WHAT NEEDS TO BE DONE.
Every entry below should be repeated exactly; the pictures should not.
= = = = = = =
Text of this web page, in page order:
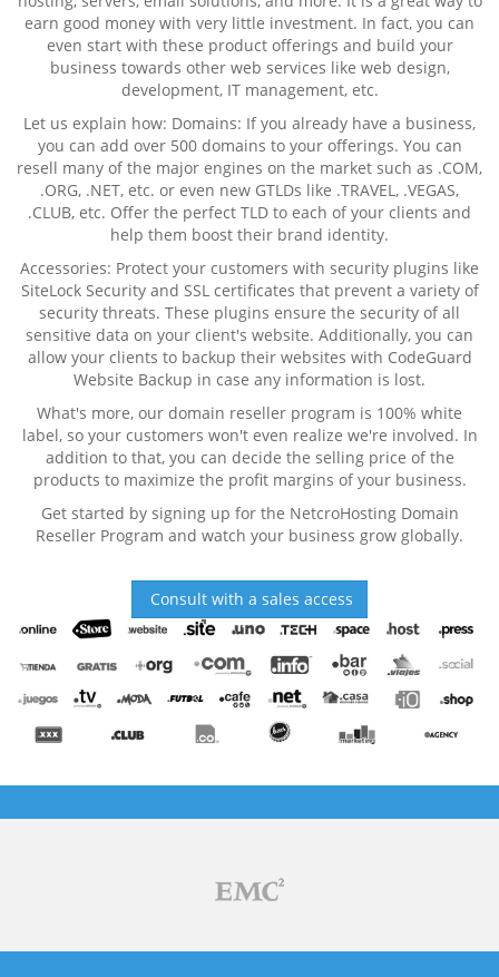
earn good money with very little investment. In fact, you can
even start with these product offerings and build your
business towards other web services like web design,
development, IT management, etc.
Let us explain how: Domains: If you already have a business,
you can add over 500 domains to your offerings. You can
resell many of the major engines on the market such as .COM,
.ORG, .NET, etc. or even new GTLDs like .TRAVEL, .VEGAS,
.CLUB, etc. Offer the perfect TLD to each of your clients and
help them boost their brand identity.
Accessories: Protect your customers with security plugins like
SiteLock Security and SSL certificates that prevent a variety of
security threats. These plugins ensure the security of all
sensitive data on your client's website. Additionally, you can
allow your clients to backup their websites with CodeGuard
Website Backup in case any information is lost.
What's more, our domain reseller program is 100% white
label, so your customers won't even realize we're involved. In
addition to that, you can decide the selling price of the
products to maximize the profit margins of your business.
Get started by signing up for the NetcroHosting Domain
Reseller Program and watch your business grow globally.
Consult with a sales access
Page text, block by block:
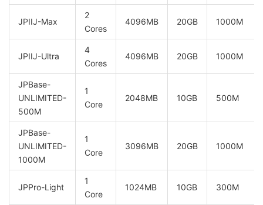
JPIIJ-Max
2
Cores
4096MB 20GB 1000M
JPIIJ-Ultra
4
Cores
4096MB 20GB 1000M
JPBase-
UNLIMITED-
500M
1
Core
2048MB 10GB 500M
JPBase-
UNLIMITED-
1000M
1
Core
3096MB 20GB 1000M
JPPro-Light
1
Core
1024MB 10GB 300M
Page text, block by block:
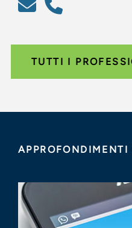
TUTTI I
APPROFONDIMENTI
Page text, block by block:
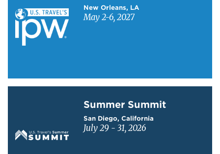
New Orleans, LA
May 2-6, 2027
Summer Summit
San Diego, California
July 29 - 31, 2026
= = = = = = =
ANSWER FOR THE TASK.
Text of this web page, in page order:
earn good money with very little investment. In fact, you can
even start with these product offerings and build your
business towards other web services like web design,
development, IT management, etc.
Let us explain how: Domains: If you already have a business,
you can add over 500 domains to your offerings. You can
resell many of the major engines on the market such as .COM,
.ORG, .NET, etc. or even new GTLDs like .TRAVEL, .VEGAS,
.CLUB, etc. Offer the perfect TLD to each of your clients and
help them boost their brand identity.
Accessories: Protect your customers with security plugins like
SiteLock Security and SSL certificates that prevent a variety of
security threats. These plugins ensure the security of all
sensitive data on your client's website. Additionally, you can
allow your clients to backup their websites with CodeGuard
Website Backup in case any information is lost.
What's more, our domain reseller program is 100% white
label, so your customers won't even realize we're involved. In
addition to that, you can decide the selling price of the
products to maximize the profit margins of your business.
Get started by signing up for the NetcroHosting Domain
Reseller Program and watch your business grow globally.
Consult with a sales access
Page text, block by block:
JPIIJ-Max
2
Cores
4096MB 20GB 1000M
JPIIJ-Ultra
4
Cores
4096MB 20GB 1000M
JPBase-
UNLIMITED-
500M
1
Core
2048MB 10GB 500M
JPBase-
UNLIMITED-
1000M
1
Core
3096MB 20GB 1000M
JPPro-Light
1
Core
1024MB 10GB 300M
Page text, block by block:
TUTTI I
APPROFONDIMENTI
Page text, block by block:
New Orleans, LA
May 2-6, 2027
Summer Summit
San Diego, California
July 29 - 31, 2026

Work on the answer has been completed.